[Task prompt]
Without changing a single character, write out every record below.

(Data extracted from a collection)
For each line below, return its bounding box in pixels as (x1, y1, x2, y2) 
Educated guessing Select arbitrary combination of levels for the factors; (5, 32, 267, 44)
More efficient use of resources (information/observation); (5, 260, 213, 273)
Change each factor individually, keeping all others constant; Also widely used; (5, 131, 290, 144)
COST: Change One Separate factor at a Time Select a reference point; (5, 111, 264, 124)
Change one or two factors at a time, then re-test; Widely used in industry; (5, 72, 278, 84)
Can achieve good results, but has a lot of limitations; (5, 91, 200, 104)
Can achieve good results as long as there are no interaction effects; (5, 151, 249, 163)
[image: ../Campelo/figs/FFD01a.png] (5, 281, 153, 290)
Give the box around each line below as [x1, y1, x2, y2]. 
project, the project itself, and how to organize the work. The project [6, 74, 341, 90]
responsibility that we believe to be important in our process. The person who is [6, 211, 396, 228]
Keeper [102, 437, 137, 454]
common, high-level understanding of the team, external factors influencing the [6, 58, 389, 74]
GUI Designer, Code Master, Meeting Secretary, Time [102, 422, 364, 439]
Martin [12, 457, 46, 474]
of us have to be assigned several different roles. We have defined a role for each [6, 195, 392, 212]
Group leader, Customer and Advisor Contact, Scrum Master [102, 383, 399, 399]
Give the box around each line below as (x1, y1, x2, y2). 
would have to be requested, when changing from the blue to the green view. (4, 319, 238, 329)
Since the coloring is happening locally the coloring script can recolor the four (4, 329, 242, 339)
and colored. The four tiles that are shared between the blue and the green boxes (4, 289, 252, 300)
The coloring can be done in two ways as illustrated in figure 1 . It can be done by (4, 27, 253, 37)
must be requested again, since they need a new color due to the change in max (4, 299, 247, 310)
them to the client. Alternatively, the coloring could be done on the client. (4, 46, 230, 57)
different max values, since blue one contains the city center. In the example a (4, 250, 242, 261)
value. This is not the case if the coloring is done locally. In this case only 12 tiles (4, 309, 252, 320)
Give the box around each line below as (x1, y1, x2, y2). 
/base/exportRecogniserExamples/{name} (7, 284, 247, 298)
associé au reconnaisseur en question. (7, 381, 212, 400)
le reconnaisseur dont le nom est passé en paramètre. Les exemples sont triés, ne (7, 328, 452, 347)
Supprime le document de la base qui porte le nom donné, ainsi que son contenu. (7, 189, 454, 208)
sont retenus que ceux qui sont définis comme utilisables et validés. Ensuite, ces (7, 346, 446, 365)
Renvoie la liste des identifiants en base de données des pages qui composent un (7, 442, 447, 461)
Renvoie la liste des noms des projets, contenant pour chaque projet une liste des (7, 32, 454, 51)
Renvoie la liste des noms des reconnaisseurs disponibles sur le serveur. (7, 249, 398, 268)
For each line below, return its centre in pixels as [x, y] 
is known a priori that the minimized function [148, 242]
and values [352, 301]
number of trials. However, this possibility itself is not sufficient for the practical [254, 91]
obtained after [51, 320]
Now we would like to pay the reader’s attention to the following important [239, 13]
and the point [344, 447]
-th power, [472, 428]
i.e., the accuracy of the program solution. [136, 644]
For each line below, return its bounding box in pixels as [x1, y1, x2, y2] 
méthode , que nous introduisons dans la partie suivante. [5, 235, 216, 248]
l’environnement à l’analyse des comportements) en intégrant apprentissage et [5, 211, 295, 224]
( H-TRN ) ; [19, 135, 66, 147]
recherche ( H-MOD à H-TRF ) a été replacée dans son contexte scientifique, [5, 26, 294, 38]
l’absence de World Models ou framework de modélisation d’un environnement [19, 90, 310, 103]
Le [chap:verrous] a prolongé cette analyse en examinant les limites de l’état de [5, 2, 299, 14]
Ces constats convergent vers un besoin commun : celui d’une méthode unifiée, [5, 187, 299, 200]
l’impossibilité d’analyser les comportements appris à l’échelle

[Solution]
For each line below, return its bounding box in pixels as (x1, y1, x2, y2) 
Educated guessing Select arbitrary combination of levels for the factors; (5, 32, 267, 44)
More efficient use of resources (information/observation); (5, 260, 213, 273)
Change each factor individually, keeping all others constant; Also widely used; (5, 131, 290, 144)
COST: Change One Separate factor at a Time Select a reference point; (5, 111, 264, 124)
Change one or two factors at a time, then re-test; Widely used in industry; (5, 72, 278, 84)
Can achieve good results, but has a lot of limitations; (5, 91, 200, 104)
Can achieve good results as long as there are no interaction effects; (5, 151, 249, 163)
[image: ../Campelo/figs/FFD01a.png] (5, 281, 153, 290)
Give the box around each line below as [x1, y1, x2, y2]. 
project, the project itself, and how to organize the work. The project [6, 74, 341, 90]
responsibility that we believe to be important in our process. The person who is [6, 211, 396, 228]
Keeper [102, 437, 137, 454]
common, high-level understanding of the team, external factors influencing the [6, 58, 389, 74]
GUI Designer, Code Master, Meeting Secretary, Time [102, 422, 364, 439]
Martin [12, 457, 46, 474]
of us have to be assigned several different roles. We have defined a role for each [6, 195, 392, 212]
Group leader, Customer and Advisor Contact, Scrum Master [102, 383, 399, 399]
Give the box around each line below as (x1, y1, x2, y2). 
would have to be requested, when changing from the blue to the green view. (4, 319, 238, 329)
Since the coloring is happening locally the coloring script can recolor the four (4, 329, 242, 339)
and colored. The four tiles that are shared between the blue and the green boxes (4, 289, 252, 300)
The coloring can be done in two ways as illustrated in figure 1 . It can be done by (4, 27, 253, 37)
must be requested again, since they need a new color due to the change in max (4, 299, 247, 310)
them to the client. Alternatively, the coloring could be done on the client. (4, 46, 230, 57)
different max values, since blue one contains the city center. In the example a (4, 250, 242, 261)
value. This is not the case if the coloring is done locally. In this case only 12 tiles (4, 309, 252, 320)
Give the box around each line below as (x1, y1, x2, y2). 
/base/exportRecogniserExamples/{name} (7, 284, 247, 298)
associé au reconnaisseur en question. (7, 381, 212, 400)
le reconnaisseur dont le nom est passé en paramètre. Les exemples sont triés, ne (7, 328, 452, 347)
Supprime le document de la base qui porte le nom donné, ainsi que son contenu. (7, 189, 454, 208)
sont retenus que ceux qui sont définis comme utilisables et validés. Ensuite, ces (7, 346, 446, 365)
Renvoie la liste des identifiants en base de données des pages qui composent un (7, 442, 447, 461)
Renvoie la liste des noms des projets, contenant pour chaque projet une liste des (7, 32, 454, 51)
Renvoie la liste des noms des reconnaisseurs disponibles sur le serveur. (7, 249, 398, 268)
For each line below, return its centre in pixels as [x, y] 
is known a priori that the minimized function [148, 242]
and values [352, 301]
number of trials. However, this possibility itself is not sufficient for the practical [254, 91]
obtained after [51, 320]
Now we would like to pay the reader’s attention to the following important [239, 13]
and the point [344, 447]
-th power, [472, 428]
i.e., the accuracy of the program solution. [136, 644]
For each line below, return its bounding box in pixels as [x1, y1, x2, y2] 
méthode , que nous introduisons dans la partie suivante. [5, 235, 216, 248]
l’environnement à l’analyse des comportements) en intégrant apprentissage et [5, 211, 295, 224]
( H-TRN ) ; [19, 135, 66, 147]
recherche ( H-MOD à H-TRF ) a été replacée dans son contexte scientifique, [5, 26, 294, 38]
l’absence de World Models ou framework de modélisation d’un environnement [19, 90, 310, 103]
Le [chap:verrous] a prolongé cette analyse en examinant les limites de l’état de [5, 2, 299, 14]
Ces constats convergent vers un besoin commun : celui d’une méthode unifiée, [5, 187, 299, 200]
l’impossibilité d’analyser les comportements appris à l’échelle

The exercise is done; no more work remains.